Afirmaban los romanos, con cierta razón, que la sátira era un género de su propiedad; en lengua española la otra banda del Atlántico puede decir casi lo mismo respecto al cuento. El cuento en español tiene su centro en América; las razones son variadas pero la afirmación resiste pocas objeciones, y no me refiero a la cantidad sino a la calidad. Cientos, miles de cuentos que nos llegan de la mano de una nómina impresionante de cuentistas que han dado y siguen dando vueltas de tuerca al género. La brevedad narrativa, es curioso en parajes tan dados al barroquismo, es un terreno donde los hispanoamericanos se mueven con una soltura admirable, con un dominio insuperable y sería casi ofensivo que me decantara por ninguno en concreto.

Las islas centrales que he elegido para detenerme se llaman Borges y Onetti. Voy a hacer aguada en sus puertos. Borges es la biblioteca infinita, el elitismo canalla, el tango bailado en Suiza, el guiño malévolo, la mentira elevada a suprema categoría estética, el conocimiento de las sombras, Homero hablando inglés, un tigre y un cuchillo, la primera letra del alfabeto que contiene todos los mundos, las infamias más refinadas. En Borges, siempre por llevar la contraria, las palabras son ideas, son precisas, de manera que se acercan más a la manera de expresarse en lengua inglesa que a las formas pirotécnicas del español. Esa es una de las claves de su originalidad, una de las claves de su estilo; no es difícil entender lo que digo si se lee a Lezama que es lo contrario, es puro olor y sabor y no concepto ni definición. La anomalía borgiana es una riqueza inagotable.

Onetti es el moho, el verdín que se extiende por las máquinas en los galpones de un astillero del que no saldrá ningún barco, es un hombre absurdo que me mira con una pistola en la mano, alguien que se empeñó en vivir en la cama, es la risa loca de la hija de Petrus, es la teta de Gertrudis sajada por el bisturí, teta, no de novicia, pero sí nívea cumbre desaparecida, que deja un hueco a la locura del beso como única posibilidad de convencer a Gertrudis de que no importa la mutilación.

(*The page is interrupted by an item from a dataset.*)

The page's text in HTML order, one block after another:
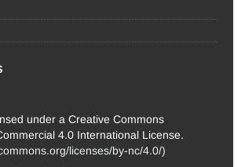
under a Creative Commons
4.0 International License.
licenses/by-nc/4.0/)

Onetti es el desamparo de un paisaje de ruinas donde Valdés Leal sigue pudriendo al obispo y al caballero, a la tiara y a la mitra, es el asco de la gusanera, no otra cosa que la vida pasada por los barros del río de la Plata. Es una vieja chaqueta que cubre el cuerpo de una mujer embarazada que acaricia las cabezas de los perros en la puerta de una choza, es el sonido que produce arrastrar unos pies cansinos por un camino que no lleva a ninguna parte que no sea la soledad.